Many court-watchers expected the five justices appointed by Republican presidents to strike down the racial-preference admission policy at the University of Texas. They did not. In a notably understated 13-page majority opinion, Justice Anthony Kennedy instructed a lower court to take another, more skeptical look at UT’s approach to promoting campus “diversity,” but he did not outlaw racial preferences or even seriously curtail them. Affirmative action lives, at least for now.
As a practical matter, the decision will encourage foes of racial preferences to continue their multi-decade campaign to limit their use in higher education and other social and business spheres. The justices did not, however, change the law of the land on this delicate issue. Indeed, the majority endorsed a key precedent: the 2003 ruling that upheld the consideration of race in university admissions as one of many “plus” factors that could favor an applicant.
“Punting” is the traditional legal term of art for this kind of decision not to decide. Two members of the high court’s liberal wing—Justices Sonia Sotomayor and Stephen Breyer—joined Kennedy’s opinion without making any comment. Only Justice Ruth Bader Ginsburg, the sole dissenter, issued a statement applauding the University of Texas for candidly considering race. Justice Elena Kagan did not participate, as she was serving as Solicitor General in the Obama administration as the case was making its way to the Supremes.
Despite its stunted nature, the decision in Fisher v. University of Texas deserves close study. It offers fascinating hints and reminders about how the court operates and how the justices think. Some insights gleaned from between the lines:
• The unpredictable Kennedy once again defies categorization (some might say comprehension). He is transforming from a “swing” vote on ideologically charged cases into an outright wildcard. Kennedy dissented from the 2003 ruling, Grutter v. Bollinger, criticizing the majority there for its “abandonment” of principle. In the UT case, he wrote approvingly of Grutter and its analysis without even attempting to reconcile the contradiction.

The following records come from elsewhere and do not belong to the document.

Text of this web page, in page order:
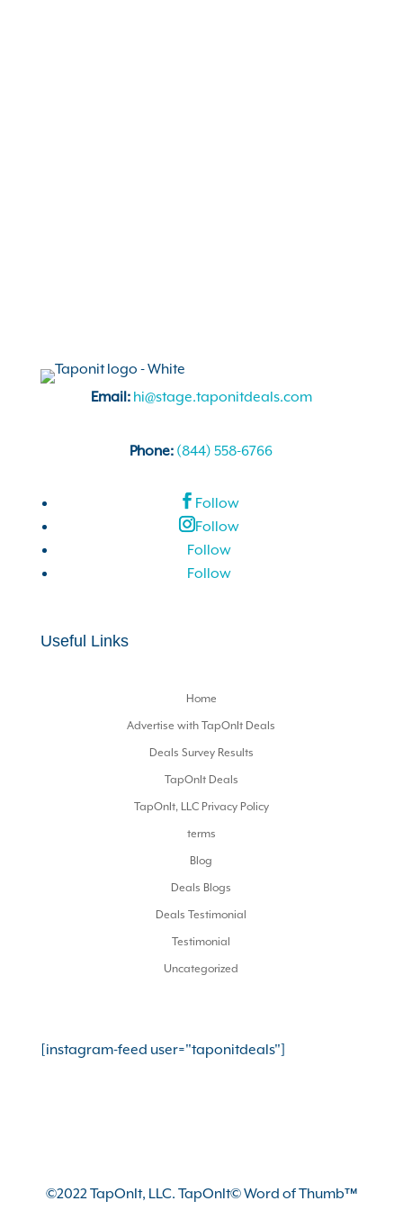
Email: hi@stage.taponitdeals.com
Phone: (844) 558-6766
Follow
Follow
Follow
Follow
Useful Links
Home
Advertise with TapOnIt Deals
Deals Survey Results
TapOnIt Deals
TapOnIt, LLC Privacy Policy
terms
Blog
Deals Blogs
Deals Testimonial
Testimonial
Uncategorized
[instagram-feed user="taponitdeals"]
©2022 TapOnIt, LLC. TapOnIt© Word of Thumb™
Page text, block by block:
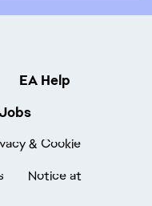
EA Help
& Cookie
Notice at

• Kennedy’s failure to grapple strenuously with affirmative action and the constitutional principle of “equal protection” may signal that the justices struggled to resolve this case and compromised at the last minute on opinions that don’t fully reflect the views of most members of the court. Fisher v. University of Texas was a marquee case at the outset of the 2012-13 term. It was argued back in October. The justices probably did not spend nine months on today’s modest work product. So what happened? As usual, Professor Adam Winkler of UCLA’s law school has a provocative theory:
“In all likelihood, the justices were writing different opinions, perhaps even a bold, forceful one from the Court’s conservatives outlawing all uses of race. That would explain the delay. Such a decision would have been difficult to write because it would have been contrary to nearly a half century of Supreme Court cases allowing some uses of race, like Grutter. The liberals would certainly have written impassioned dissents, calling out the conservatives for their judicial activism and assertive rewriting of the Constitution. The conservatives would have responded in kind, defending their approach. The back and forth could easily have gone on for months.

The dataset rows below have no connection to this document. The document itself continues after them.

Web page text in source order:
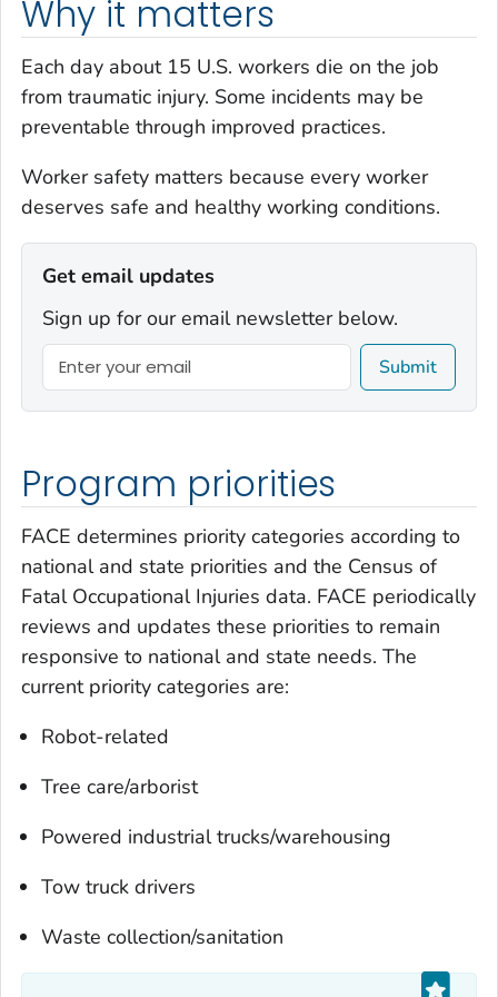
Why it matters
Each day about 15 U.S. workers die on the job
from traumatic injury. Some incidents may be
preventable through improved practices.
Worker safety matters because every worker
deserves safe and healthy working conditions.
Get email updates
Sign up for our email newsletter below.
Submit
Program priorities
FACE determines priority categories according to
national and state priorities and the Census of
Fatal Occupational Injuries data. FACE periodically
reviews and updates these priorities to remain
responsive to national and state needs. The
current priority categories are:
Robot-related
Tree care/arborist
Powered industrial trucks/warehousing
Tow truck drivers
Waste collection/sanitation

“We don’t know what happened, but one possibility is that the Chief Justice had cold feet. After a series of quite activist decisions early in his tenure—including the widely denounced ruling in Citizens United, permitting corporations to spend unlimited amounts of money to influence elections—Chief Justice John Roberts may finally be living up to his promise to support narrow, consensus rulings that don’t upset current law. That certainly seems to be what happened in last year’s Obamacare case, when he changed his vote at the last minute and decided to uphold the president’s signature legislative accomplishment. Perhaps it happened here again, and the Chief Justice brokered a compromise to kick this case down the road for another day.”
• Finally, Justice Clarence Thomas’s concurring opinion is well worth reading (pdf). As the court’s sole African American, Thomas has long made it his mission to speak up about the side-effects of policies intended to help members of racial minority groups. He does so eloquently. Whether one agrees with his near-absolutist position that racial-preference policies are pernicious, his analysis, infused with personal experience, demands respectful attention.